The amounts time needed by the files move from one place to another place are sum of how much time the gate keeper need to check each card identities, the train loads, and the location between.

He mention location because it will be faster if we only move (move and not copy) files in the same partition and much longer if move it to different partition.

The trick he gave me at that time was to make all the files become one file by zip it but without compressing then move it.

Another limiting factor would be throttling. If it’s an USB-stick, it will reduce the transfer speed significantly by throttling as it becomes hotter. This is a safety mechanism put in place by the manufacturers to prevent the stick from quite literally melting.

Copying 6 files, 1 file at a time, should not be faster than copying all 6 at once unless there is some bad programming involved.

another limiting factor is “when was the usb stick last full (not quick) formated”

usb stick gets over time slow, some have the capability for trim ( SanDisk Extreme PRO), the most do not, so a full format from time to time could help.

nautilus is slow:
one could prove that by e.g. removing a kernel tree and doing the same on command line.

a good bench for speed could be:

write speed:   dd if=/dev/zero of=tempfile bs=1MB count=10240
read speed:    dd if=tempfile of=/dev/zero bs=1MB count=10240

with a cd to the mounted usb stick/disk before !

There are 3 different file-systems involved, this is definitely a bad constellation. A bottle-neck of USB2.0 and many other factors we do just speculate about because you not gave enough information to do a serious debugging.

For me this discussion not makes sense anymore, because the next who has similar problems can not really make a comparison because of missing parameters.

Can you please mark an answer as a solution and give this discussion an end?!

Ask Fedora is meant to be an Answer and Question platform where people should get quick and easy a solution.

It is clearly a programming issue, because copying 6 files, 1 file at a time, should not be faster than copying all 6 at once.

I have searched Google and found this is a longstanding issue with the kernel. Any file transfer slows down over time until it reaches 25kbps. This is an incredibly restricting bug for anyone doing heavy file system IO. Especially backup to an external hard drive.

Please link the site that states this as a fact.
I have never seen the stated issue although I agree transfers using USB 2.0 is noticeably slower than others (it is designed that way).

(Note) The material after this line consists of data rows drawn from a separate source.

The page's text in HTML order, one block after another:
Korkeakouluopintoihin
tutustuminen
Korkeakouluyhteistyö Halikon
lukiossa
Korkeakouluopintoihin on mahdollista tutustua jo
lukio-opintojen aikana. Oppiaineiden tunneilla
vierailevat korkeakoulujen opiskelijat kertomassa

I also just finished an initial rsync of ~1 TB data from one system to another and the slowest transfer rate seen (wifi to both systems) was ~2.5 MB/s (it mostly was at 5 MB/s) so that makes your statement very suspect.

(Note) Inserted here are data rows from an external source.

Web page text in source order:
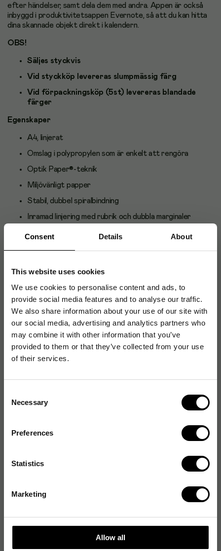
Consent Details About
This website uses cookies
We use cookies to personalise content and ads, to
provide social media features and to analyse our traffic.
We also share information about your use of our site with
our social media, advertising and analytics partners who
may combine it with other information that you’ve
provided to them or that they’ve collected from your use
of their services.
Selection
Necessary
Preferences
Statistics
Marketing
Allow all
efter händelser, samt dela dem med andra. Appen är också
inbyggd i produktivitetsappen Evernote, så att du kan hitta
dina skannade objekt direkt i kalendern.
OBS!
Säljes styckvis
Vid styckköp levereras slumpmässig färg
Vid förpackningsköp (5st) levereras blandade
färger
Egenskaper
A4, linjerat
Omslag i polypropylen som är enkelt att rengöra
Optik Paper®-teknik
Miljövänligt papper
Stabil, dubbel spiralbindning
Inramad linjering med rubrik och dubbla marginaler
90 ark 90 gsm-papper
Specifikationer
Format:
A4
Format: Linjerad
Tjocklek papper: 90 g
Antal blad:
90 st
Originalnummer
Sidlayout Linjerad

Note that writing to a usb stick is often slowed by the device itself. The quality of the device, including its controlling hardware is a major factor in time required to write large amounts of data and the cheaper devices use much slower memory chips than the faster SSDs and NVME devices. Thus your statement probably should reflect the device quality and not point fingers at an OS that IMHO is excellent.